Visualizing Europe in Late Ottoman Capital: Photographs, Drawings, and Remediations
Dr. Semra Horuz
My project draws on my dissertation research in which I traced the architectural history of nineteenth-century Ottoman travelogues on Western Europe. Ottoman intellectuals published more than twenty travelogues in Istanbul between 1850–1910. Their response to specific urban and architectural elements embodies substantial transformations of the late Ottoman society. The travelogues reveals that the global claims of modernization about historical heritage, public life, monument and memory-making processes via architecture are intimately linked to a wider range of cultural codes and aspirations, which in turn define urban middle-class in the Ottoman capital. The current phase of this research relies predominantly on the illustrated travelogues and contemporary Ottoman journals with a new lens and methodology to create an online platform. The platform is devised to capture a snapshot of the people, objects, and ideas in flux between Europe and Istanbul utilizing digital humanities tools to map, visualize, and overlay diverse data-sets.
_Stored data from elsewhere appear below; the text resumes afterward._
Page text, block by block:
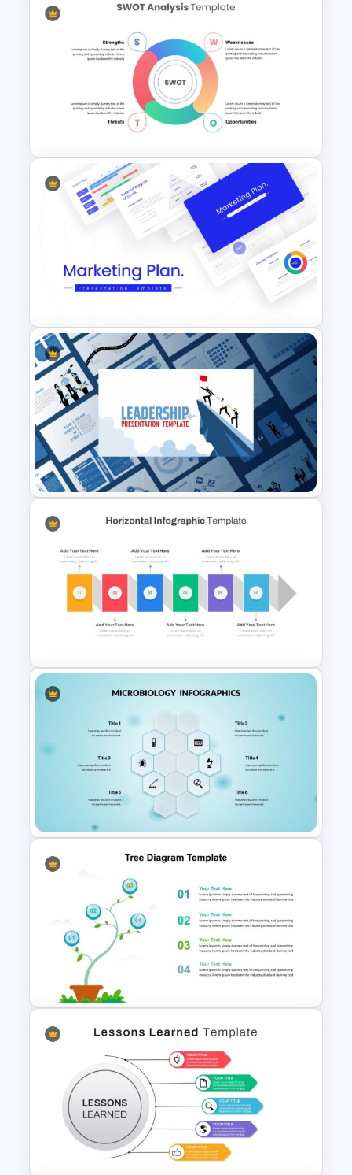
Artificial Intelligence
Presentation Slides
Simple SWOT Analysis Slide
Template
Marketing Plan Template
Slides
Leadership Slides Template
Horizontal Infographic Slide
Templates
6 Points Microbiology
Presentation Slide Template
Tree Diagram Presentation
PowerPoint Template
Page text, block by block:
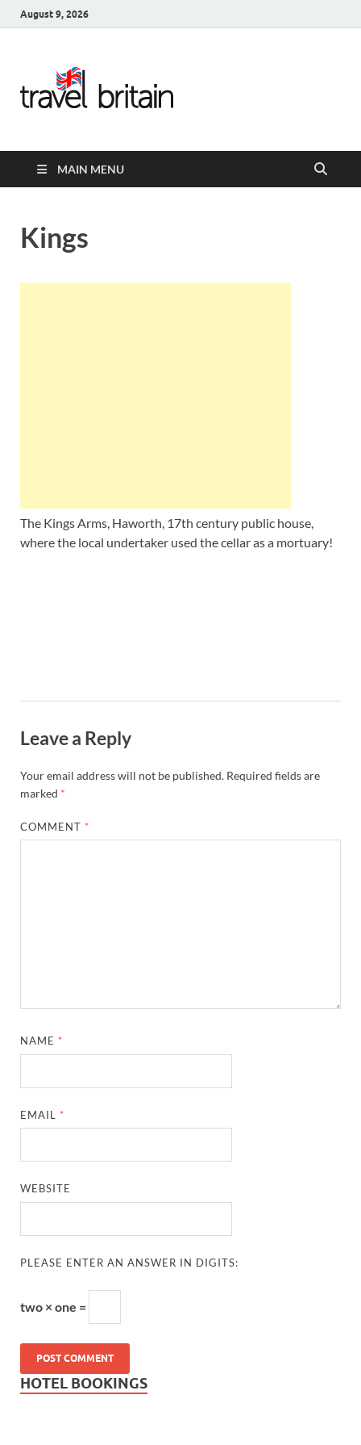
August 9, 2026
United
Kingdom
MAIN MENU
Kings
The Kings Arms, Haworth, 17th century public house,
where the local undertaker used the cellar as a mortuary!
Leave a Reply
Your email address will not be published. Required fields are
marked *
COMMENT *
NAME *
EMAIL *
WEBSITE
PLEASE ENTER AN ANSWER IN DIGITS:
two × one =
HOTEL BOOKINGS
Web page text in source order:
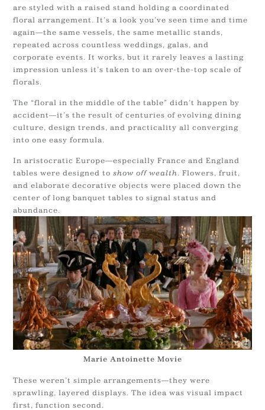
are styled with a raised stand holding a coordinated
floral arrangement. It’s a look you’ve seen time and time
again—the same vessels, the same metallic stands,
repeated across countless weddings, galas, and
corporate events. It works, but it rarely leaves a lasting
impression unless it’s taken to an over-the-top scale of
florals.
The “floral in the middle of the table” didn’t happen by
accident—it’s the result of centuries of evolving dining
culture, design trends, and practicality all converging
into one easy formula.
In aristocratic Europe—especially France and England
tables were designed toshow off wealth. Flowers, fruit,
and elaborate decorative objects were placed down the
center of long banquet tables to signal status and
abundance.
Marie Antoinette Movie
These weren’t simple arrangements—they were
sprawling, layered displays. The idea was visual impact
first, function second.
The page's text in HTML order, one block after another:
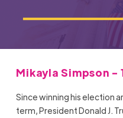
Mikayla Simpson -
Since winning his election
term, President Donald J.
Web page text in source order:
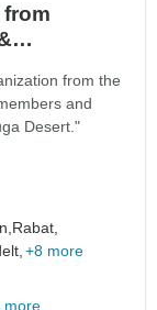
from
from the
and
Desert."
Rabat,
+8 more
more
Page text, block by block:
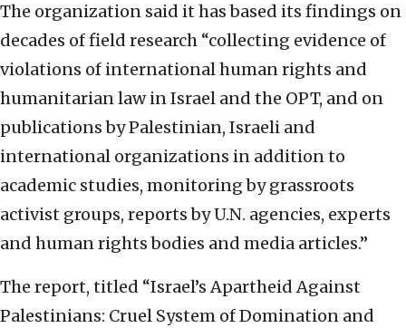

I examine the materiality, medium, and content of the images; the roles of photographic views, postcards and paintings that were created, copied, and remediated by the Ottoman travelers and publishers. Reevaluating these itinerant narratives will highlight nineteenth-century image economy between European and Ottoman cities; performativity of image-making and traveling; and visual networks that saturated cultural mobilities and circulation of images.